她反复确认了好几遍,那旺盛到不可思议的生命朝气,绝对不超过二十年。
没恢复前世记忆,拖着中毒的身躯,不到二十岁,重修出大乘领域?
这叫天才?
这是史前大恐怖吧!!
青依僵硬地抬起头,视线落在木晚吟发髻间的那根九天揽月簪上,又扫过面上那层似有若无的幻月面纱。
之前她心思全在如何争宠上,没仔细看。
现在静下心来感知,这两件看似不起眼的装饰,竟然散发着令她这个散仙都感到心悸的规则波动。
帝兵?
不对。
此方世界有头有脸的帝兵,她闭着眼睛都能数出来。可眼前这两件,她若不仔细看,都只以为是几件凡俗之器。
唯一的解释就是……
仙器!
来自仙界,被这方天地法则强行压制,伪装成帝兵的真仙之器!
一切都串联起来了。
不到二十岁的骨龄,惊世骇俗的底蕴,随手拿仙器当发簪。
娘子这一世降生的家族,到底是个什么骇人听闻的隐世古族?
只怕那实力,远在三十六天域甚至此方世界之上。
难怪娘子刚才那般风轻云淡。

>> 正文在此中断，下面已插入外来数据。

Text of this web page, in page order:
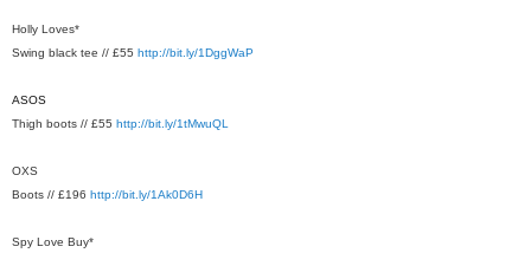
Holly Loves*
Swing black tee // £55 http://bit.ly/1DggWaP
ASOS
Thigh boots // £55 http://bit.ly/1tMwuQL
OXS
Boots // £196 http://bit.ly/1Ak0D6H
Spy Love Buy*

对于一个随手掏出仙器的古族来说,下界这点风浪,或许连个水花都算不上。
青依彻底想通了,只觉甚是合理。
这脑补出的逻辑链严丝合缝,没有一点漏洞。
识海里,系统看着青依在那疯狂变幻的脸色,默默啃了一口胡萝卜,在心里疯狂吐槽:“迪化,这绝对是绝症晚期,没救了。”
“是何人下的毒?”
青依不再刻意伪装。
属于散仙极巅的恐怖威压在她周身寸许范围内疯狂压缩、碰撞,那双清澈的眸子此刻被漆黑的戾气填满。
“我去杀了他。”
青依说得很平静,但木晚吟毫不怀疑,只要自己报出一个名字,这丫头下一秒就能跨越界把对方连带着祖上、路过的狗都挫骨扬灰。
这正中木晚吟下怀。
“此毒并非人力所为,乃是界海深处遗留的诅咒。”
木晚吟随口胡诌了一个极其宏大的背景,让对方想找人报仇都找不到目标。
她看着青依眼中渐渐浮现出的茫然与急躁,抛出了真正的鱼饵。
“不过,族中几位老祖曾联手耗费寿元推演过天机。”
“这方世界,有破局之法。”
青依立刻竖起耳朵,连呼吸都屏住了。
“老祖言,这三十六天域中,散落着诸多‘大气运者’。那些得天独厚、气运加身之人身上,带有一缕能解我这隐疾的机缘。”
木晚吟微微摇头。
“只可惜,天机混沌。不知那机缘具体在哪个气运者身上,不知是男是女,甚至不知长什么模样。”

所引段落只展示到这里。